There are two Wes Moores-one is a Rhodes Scholar, White House Fellow, and author, and the other is a criminal who will spend the rest of his life behind bars.


They share roots in the poverty of crime-ridden neighborhoods in Baltimore. Why did one become a successful, upstanding citizen and the other ruin his life (apparently taking, along the way, the life of another person)? Michael Gerson has a must-read column on the two Wes Moores today in the Washington Post. The difference, it seems, was their parents:


 Both boys had caring, single mothers. But tenacity turns out to be as important as caring. The imprisoned Wes Moore’s mother lived in denial about her son’s drug dealing.

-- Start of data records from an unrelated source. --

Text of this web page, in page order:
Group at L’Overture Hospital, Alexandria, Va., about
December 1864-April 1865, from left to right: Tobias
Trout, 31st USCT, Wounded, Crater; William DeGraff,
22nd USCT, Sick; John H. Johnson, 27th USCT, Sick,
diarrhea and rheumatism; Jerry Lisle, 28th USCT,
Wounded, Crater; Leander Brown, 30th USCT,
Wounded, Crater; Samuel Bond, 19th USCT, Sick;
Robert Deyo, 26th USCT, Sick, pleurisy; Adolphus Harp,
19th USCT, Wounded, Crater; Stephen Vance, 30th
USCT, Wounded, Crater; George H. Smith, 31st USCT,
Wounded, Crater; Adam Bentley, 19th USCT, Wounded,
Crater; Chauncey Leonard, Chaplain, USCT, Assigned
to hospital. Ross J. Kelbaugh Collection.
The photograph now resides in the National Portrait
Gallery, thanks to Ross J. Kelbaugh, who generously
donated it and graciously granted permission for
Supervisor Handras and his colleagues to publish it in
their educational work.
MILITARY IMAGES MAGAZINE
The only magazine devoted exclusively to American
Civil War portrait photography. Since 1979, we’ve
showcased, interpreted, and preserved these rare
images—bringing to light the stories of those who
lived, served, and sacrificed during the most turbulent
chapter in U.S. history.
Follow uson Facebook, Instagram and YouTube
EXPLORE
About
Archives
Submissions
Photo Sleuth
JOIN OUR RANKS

The author’s mother had “hands that hit so hard you had to be hit only once to know you never wanted to be hit again.” For years, she slept on a couch in the living room, standing guard over her children in a troubled neighborhood. She sent her son to a private school she couldn’t afford. When he began skipping class and failing, she threatened him with military school. “She had to be bluffing,” thought Moore. She wasn’t.

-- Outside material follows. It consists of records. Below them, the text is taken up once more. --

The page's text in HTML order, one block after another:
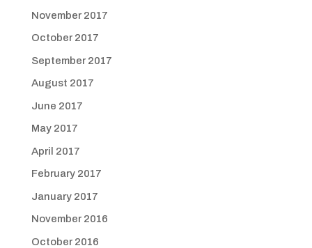
November 2017
October 2017
September 2017
August 2017
June 2017
May 2017
April 2017
February 2017
January 2017
November 2016
October 2016
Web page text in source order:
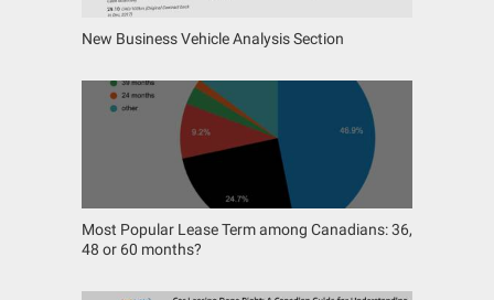
New Business Vehicle Analysis Section
Most Popular Lease Term among Canadians: 36,
48 or 60 months?

 In the most wrenching moment of the book, the troubled Wes Moore encounters his father, whom he has rarely seen, in a stupor on a relative’s couch. After he was awakened, this father looks into the eyes of his son and asks, “Who are you?” The author’s father dies when Wes is 3 but remains an image of manhood, “calm, reassuring, hardworking and sober.” A father who dies remains a presence in a child’s life; a father who leaves is an absence never fully filled.